• What the task asks
Your answer must consist of every line from the data below that includes the word "modes".

· · · ·

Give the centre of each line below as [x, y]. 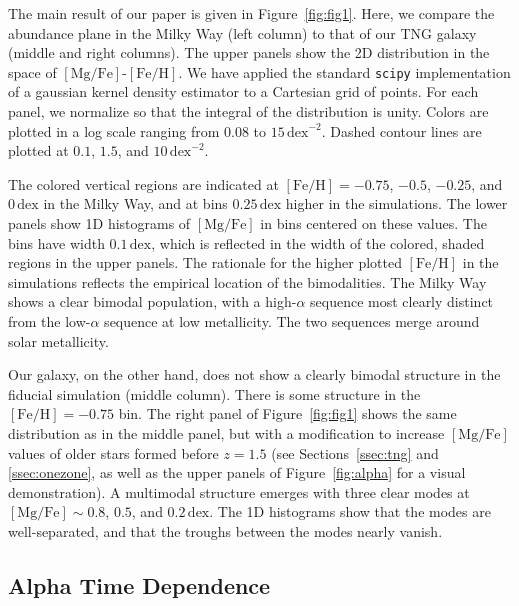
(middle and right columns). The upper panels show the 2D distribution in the [249, 52]
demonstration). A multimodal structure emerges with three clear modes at [239, 491]
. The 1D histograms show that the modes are [350, 511]
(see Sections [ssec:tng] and [355, 452]
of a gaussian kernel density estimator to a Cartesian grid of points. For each [243, 91]
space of [32, 71]
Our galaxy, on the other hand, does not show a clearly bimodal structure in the [254, 374]
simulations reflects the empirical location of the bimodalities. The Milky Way [247, 281]
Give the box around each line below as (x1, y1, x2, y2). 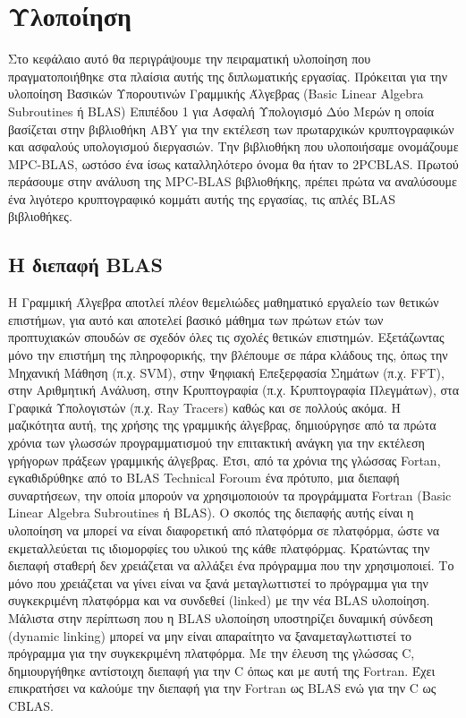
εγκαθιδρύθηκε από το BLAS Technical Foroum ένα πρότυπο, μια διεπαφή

· · · ·

• Output for this task
demonstration). A multimodal structure emerges with three clear modes at [239, 491]
. The 1D histograms show that the modes are [350, 511]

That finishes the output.